Confession No. 2: About That Holiday Homework...

I am not a big fan of competition. I'm ridiculously competitive, but I abhor competition. Particularly when it's the high stakes, all-or-nothing kind of competition. So the VCE system? Not my gig.

For those of you who don't know, the VCE (Victorian Certificate of Education) is the system under which the final two years of high school are run in my state. At the end of the whole ordeal, we each get a score (referred to as an ATAR score) that determines which courses we're given entry into at a tertiary level.

The kicker? The entire system is bell curved. That means your ATAR score is entirely dependant on how everyone else in the state goes. Essentially, it's a giant competition. And a very high stakes one at that.

So, to put it mildly, I am finding the whole situation more than a little difficult.

Which leads to some... questionable decision making.

Confession time: I haven't touched any of my holiday homework yet.

The questionable decision making is as follows; for some reason, my thought process upon being faced with compulsory and important competition is that if I just don't try, it's okay when I fail.

Basically, my line of thinking is that it's much worse to try hard and do poorly than it is to just not bother and crash and burn. If I expect a low result because I give it minimum effort, it's okay!

Which would be fine, if I actually followed that line of thinking through. Instead, I think that right up until the night before everything is due, when I suddenly panic and rush to finish everything because "oh my God I need the best marks possible!"

It tends to run in circles.

So here's my question(s): am I the only one who does this? Can I stop doing it? If I make a commitment, here and now, to do my homework the minute I get it, will I stick to it?

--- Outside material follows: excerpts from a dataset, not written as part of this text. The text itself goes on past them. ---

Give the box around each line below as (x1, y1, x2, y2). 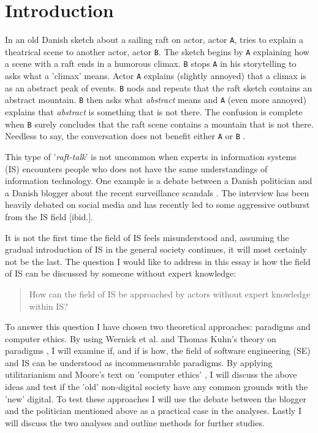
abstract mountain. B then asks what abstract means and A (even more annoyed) (5, 93, 306, 106)
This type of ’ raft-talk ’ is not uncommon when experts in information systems (5, 150, 297, 163)
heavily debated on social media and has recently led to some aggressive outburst (5, 198, 310, 211)
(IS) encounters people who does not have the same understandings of (5, 162, 268, 175)
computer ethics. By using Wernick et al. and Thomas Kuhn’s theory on (5, 332, 276, 345)
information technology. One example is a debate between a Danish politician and (5, 174, 312, 187)
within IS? (29, 299, 68, 312)
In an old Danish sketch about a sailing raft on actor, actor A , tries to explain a (5, 33, 303, 46)
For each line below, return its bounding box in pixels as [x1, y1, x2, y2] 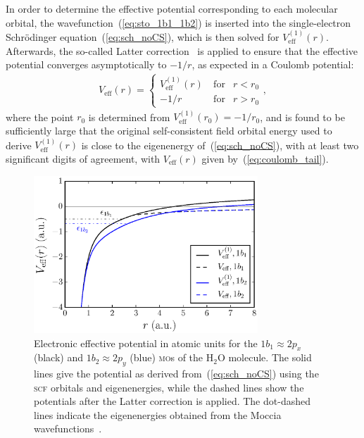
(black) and [34, 350, 84, 365]
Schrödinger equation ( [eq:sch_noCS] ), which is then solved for [6, 30, 280, 44]
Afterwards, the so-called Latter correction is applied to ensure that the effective [6, 43, 358, 58]
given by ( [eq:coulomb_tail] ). [201, 151, 329, 166]
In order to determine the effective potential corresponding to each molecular [6, 1, 338, 15]
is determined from [88, 109, 170, 124]
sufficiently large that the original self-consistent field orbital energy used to [6, 123, 332, 138]
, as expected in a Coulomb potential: [192, 57, 354, 72]
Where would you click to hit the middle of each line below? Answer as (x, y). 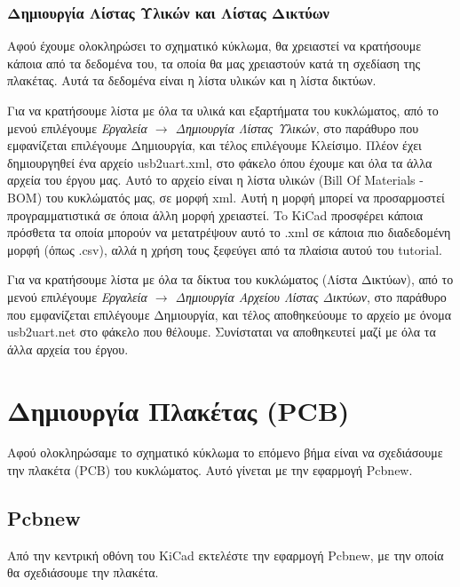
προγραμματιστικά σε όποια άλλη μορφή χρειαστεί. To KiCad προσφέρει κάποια (215, 214)
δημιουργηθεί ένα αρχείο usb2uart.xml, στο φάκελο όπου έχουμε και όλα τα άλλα (220, 162)
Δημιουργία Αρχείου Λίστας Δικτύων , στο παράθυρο (311, 296)
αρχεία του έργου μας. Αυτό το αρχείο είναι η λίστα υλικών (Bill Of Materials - (215, 180)
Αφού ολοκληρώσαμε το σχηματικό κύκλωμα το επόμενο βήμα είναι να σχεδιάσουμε (225, 452)
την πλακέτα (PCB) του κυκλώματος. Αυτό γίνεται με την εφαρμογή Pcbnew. (210, 470)
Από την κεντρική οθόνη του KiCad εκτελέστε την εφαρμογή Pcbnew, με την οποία (226, 555)
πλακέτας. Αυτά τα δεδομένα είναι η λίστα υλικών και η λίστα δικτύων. (192, 80)
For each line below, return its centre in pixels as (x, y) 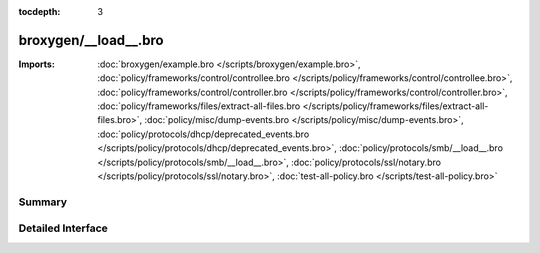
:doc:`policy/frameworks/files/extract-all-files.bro (199, 106)
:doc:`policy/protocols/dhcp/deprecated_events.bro (203, 134)
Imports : (36, 64)
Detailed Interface (63, 228)
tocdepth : (39, 11)
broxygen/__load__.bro (91, 40)
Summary (43, 202)
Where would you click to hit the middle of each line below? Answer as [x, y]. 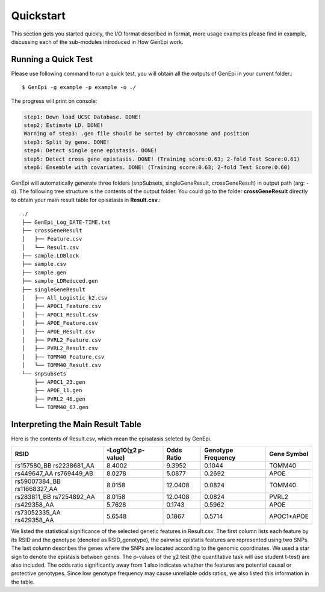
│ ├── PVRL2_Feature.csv [62, 340]
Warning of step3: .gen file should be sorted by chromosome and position [137, 134]
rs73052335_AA [38, 513]
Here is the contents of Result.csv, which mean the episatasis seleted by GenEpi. [111, 439]
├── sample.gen [44, 273]
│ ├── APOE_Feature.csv [60, 323]
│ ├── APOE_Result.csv [58, 331]
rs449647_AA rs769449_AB [54, 473]
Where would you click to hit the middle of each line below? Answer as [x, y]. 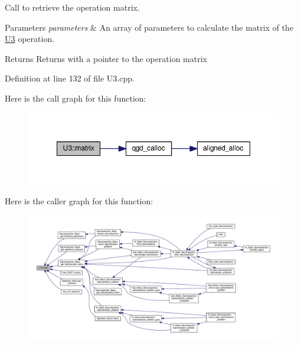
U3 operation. [30, 39]
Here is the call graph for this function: [76, 98]
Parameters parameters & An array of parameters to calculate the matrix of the [149, 27]
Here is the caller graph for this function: [79, 201]
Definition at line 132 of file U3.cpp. [70, 78]
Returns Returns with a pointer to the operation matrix [106, 58]
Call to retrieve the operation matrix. [72, 7]
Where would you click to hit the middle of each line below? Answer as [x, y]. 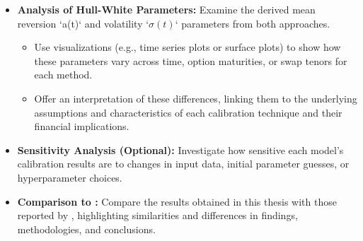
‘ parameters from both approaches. [253, 23]
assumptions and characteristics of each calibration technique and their [188, 112]
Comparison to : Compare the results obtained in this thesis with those [177, 201]
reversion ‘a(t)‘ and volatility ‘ [83, 23]
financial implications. [82, 126]
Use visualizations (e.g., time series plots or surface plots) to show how [188, 47]
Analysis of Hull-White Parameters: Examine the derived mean [166, 9]
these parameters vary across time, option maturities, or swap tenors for [191, 60]

Answer: probably not. Realistically, I still have a life. I still have a job and dance and sometimes I just want to come home and watch Friends and eat ice cream after I've had a crappy day. But to get where I want to be, I need to break this particular line of thinking.

I need to be less afraid of failure.

This isn't going to happen overnight. In fact, it will probably be an issue I face all my life. But I've been afraid of many things before, and I've conquered all of them. There's only one way to do it; face it.

So really, my commitment isn't to do every piece of homework as soon as I get it (which is just unfeasible). My commitment is, instead, to deconstructing the idea that if I just don't try, it's okay when I fail. My commitment is to face my fear of failure. My commitment is to learn from my mistakes.

Hopefully, it's a commitment I can follow through on.